Given entries below:
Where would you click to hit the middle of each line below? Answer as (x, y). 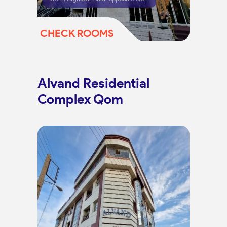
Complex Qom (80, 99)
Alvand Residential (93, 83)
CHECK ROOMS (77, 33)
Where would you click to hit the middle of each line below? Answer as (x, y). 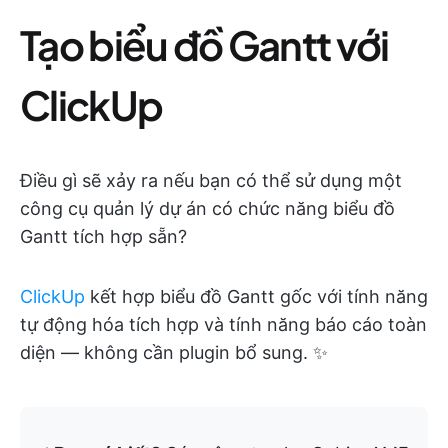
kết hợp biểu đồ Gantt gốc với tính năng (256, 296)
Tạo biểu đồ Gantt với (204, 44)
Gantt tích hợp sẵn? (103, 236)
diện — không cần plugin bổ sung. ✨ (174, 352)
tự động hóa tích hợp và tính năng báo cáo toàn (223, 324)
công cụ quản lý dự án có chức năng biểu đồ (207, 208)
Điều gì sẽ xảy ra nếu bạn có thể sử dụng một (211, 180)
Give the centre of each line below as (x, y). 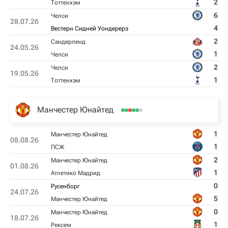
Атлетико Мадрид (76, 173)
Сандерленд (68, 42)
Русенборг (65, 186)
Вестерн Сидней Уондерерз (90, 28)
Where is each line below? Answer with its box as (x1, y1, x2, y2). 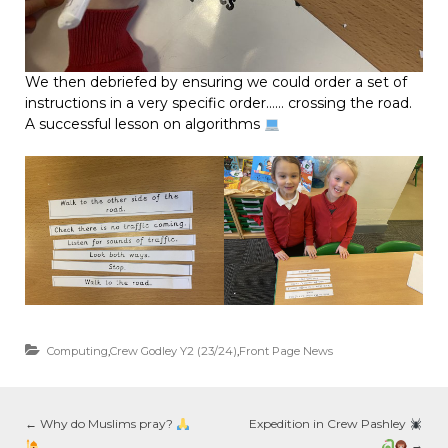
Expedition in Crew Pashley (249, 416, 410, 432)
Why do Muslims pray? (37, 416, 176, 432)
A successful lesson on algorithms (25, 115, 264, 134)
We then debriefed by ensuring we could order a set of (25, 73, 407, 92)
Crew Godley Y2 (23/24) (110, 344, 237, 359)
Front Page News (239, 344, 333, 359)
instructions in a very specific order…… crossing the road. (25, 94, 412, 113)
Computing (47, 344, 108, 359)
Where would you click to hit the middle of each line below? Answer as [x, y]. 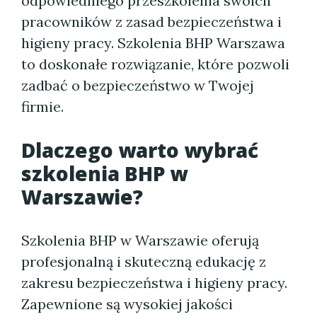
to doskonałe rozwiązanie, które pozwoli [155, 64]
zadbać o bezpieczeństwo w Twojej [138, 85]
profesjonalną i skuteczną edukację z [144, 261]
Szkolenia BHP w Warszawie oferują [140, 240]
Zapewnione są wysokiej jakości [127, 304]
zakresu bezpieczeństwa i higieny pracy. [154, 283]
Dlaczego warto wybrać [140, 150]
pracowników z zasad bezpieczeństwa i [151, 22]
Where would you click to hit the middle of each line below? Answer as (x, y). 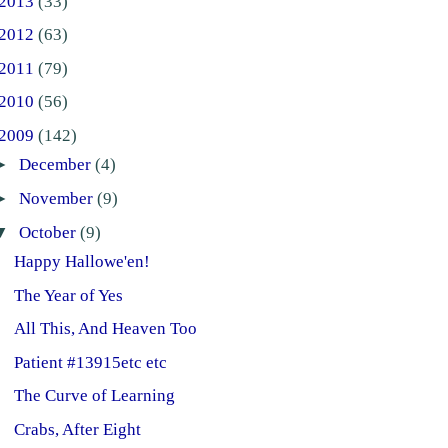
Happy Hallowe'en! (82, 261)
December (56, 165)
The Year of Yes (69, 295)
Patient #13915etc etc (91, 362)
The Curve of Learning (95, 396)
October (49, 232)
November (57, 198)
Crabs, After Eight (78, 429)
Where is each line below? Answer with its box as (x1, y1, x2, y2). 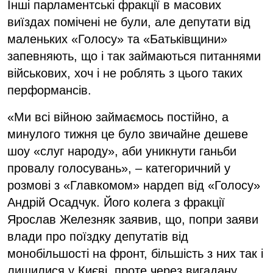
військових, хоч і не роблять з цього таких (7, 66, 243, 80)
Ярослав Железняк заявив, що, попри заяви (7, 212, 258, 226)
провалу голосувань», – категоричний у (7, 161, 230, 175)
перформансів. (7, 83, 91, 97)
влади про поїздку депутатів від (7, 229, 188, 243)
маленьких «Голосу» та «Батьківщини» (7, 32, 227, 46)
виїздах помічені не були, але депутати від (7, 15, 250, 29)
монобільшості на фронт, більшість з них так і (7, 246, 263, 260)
End of Given entries.
» **Directions for this task**:
Whenever a line of the data includes the word "bezpieczeństwa", show that line in full.

» **Result**:
zakresu bezpieczeństwa i higieny pracy. [154, 283]
pracowników z zasad bezpieczeństwa i [151, 22]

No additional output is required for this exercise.